Worked Example 5: The Linear Layer Pattern
This is what you'll use to implement nn.Linear:
batch_size = 32
in_features = 768
out_features = 256
x = t.randn(batch_size, in_features)
W = t.randn(out_features, in_features)
# Linear layer computation: x @ W.T
out = einops.einsum(x, W, "batch in_f, out_f in_f -> batch out_f")
print(f"Output: {out.shape}") # torch.Size([32, 256])
# Verify
assert t.allclose(out, x @ W.T, atol=1e-5)
Why this matters for your capstone:
Attention uses this pattern:
scores = einops.einsum(Q, K, "b h sq d, b h sk d -> b h sq sk")
output = einops.einsum(attention_weights, V, "b h sq sk, b h sk d -> b h sq d")
When you analyze sycophancy in Chapter 1, you'll look at what Q is "querying" and what K "contains." Understanding einsum now means you can read attention code later.
🎓 Tyla's Exercise
Predict the output shapes without running the code:
x = t.randn(4, 8, 16) # (batch, sequence, features)
# 1. einops.rearrange(x, "b s f -> s b f")
# 2. einops.rearrange(x, "b s f -> b (s f)")
# 3. einops.einsum(x, x, "b s f, b s f -> b")
Then verify your predictions.
After completing: What did each operation teach you about how transformers process sequences?
💻 Aaliyah's Exercise
Implement these without looking at the solutions:
def batch_and_channels_first(img):
"""
Input: (H, W, C) image
Output: (1, C, H, W) batched tensor
"""
# Your code here
pass
def flatten_for_linear(x):
"""
Input: (B, C, H, W) batch of images
Output: (B, C*H*W) flattened for linear layer
"""
# Your code here
pass
📚 Maneesha's Reflection
Don't implement anything. Instead, answer:
Why does PyTorch use (batch, channels, height, width) order instead of (batch, height, width, channels)?
What's the pedagogical insight here?
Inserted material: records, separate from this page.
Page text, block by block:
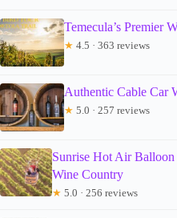
Temecula’s Premier
★ 4.5 · 363 reviews
Authentic Cable Car
★ 5.0 · 257 reviews
Sunrise Hot Air Balloon
Wine Country
★ 5.0 · 256 reviews
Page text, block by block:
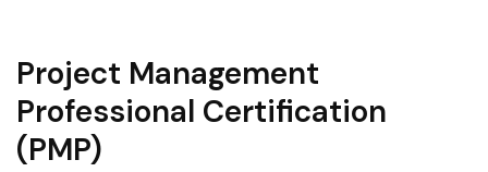
Project Management
Professional Certification
(PMP)
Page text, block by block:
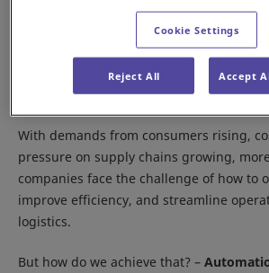
exhibiting at LogiMAT India this February.
28 Feb – 01 Mar 2024
IEML, Delhi NCR
10G01, Hall 10
With demands from consumers rising,
pressure on supply chains growing,
companies face the challenge of how to
improve efficiency, and streamline
logistics.
But how do we achieve that? –
Cookie Settings
Reject All Accept
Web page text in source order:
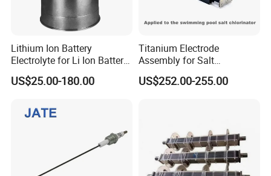
Lithium Ion Battery
Electrolyte for Li Ion Battery
Materials (GN-LiPF6)
US$25.00-180.00
Titanium Electrode
Assembly for Salt
Chlorinators. Liferspan 10,
000+ Hours
US$252.00-255.00
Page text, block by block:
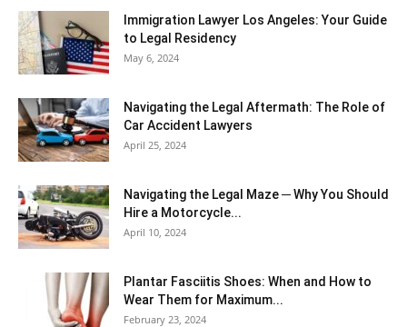
Immigration Lawyer Los Angeles: Your Guide
to Legal Residency
May 6, 2024
Navigating the Legal Aftermath: The Role of
Car Accident Lawyers
April 25, 2024
Navigating the Legal Maze ─ Why You Should
Hire a Motorcycle...
April 10, 2024
Plantar Fasciitis Shoes: When and How to
Wear Them for Maximum...
February 23, 2024
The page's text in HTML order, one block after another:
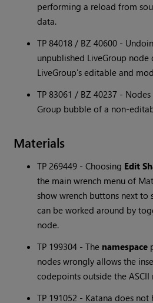
performing a reload from
data.
TP 84018 / BZ 40600 -
unpublished LiveGroup
LiveGroup's editable and
TP 83061 / BZ 40237 -
Group bubble of a non-
Materials
TP 269449 - Choosing Edit
the main wrench menu of
show wrench buttons next to
can be worked around by
node.
TP 199304 - The namespace
nodes wrongly allows the
codepoints outside the ASCII
TP 191052 - Katana does not

Why is
einopseasier to learn than raw PyTorch operations?How would you teach einsum to someone with no math background?
Capstone Connection
In your sycophancy evaluation:
- You'll use einsum to compute attention scores
- You'll use rearrange to extract specific attention heads
- You'll need to understand tensor shapes to interpret what the model is "looking at"
Master this now. It's invisible infrastructure for everything that follows.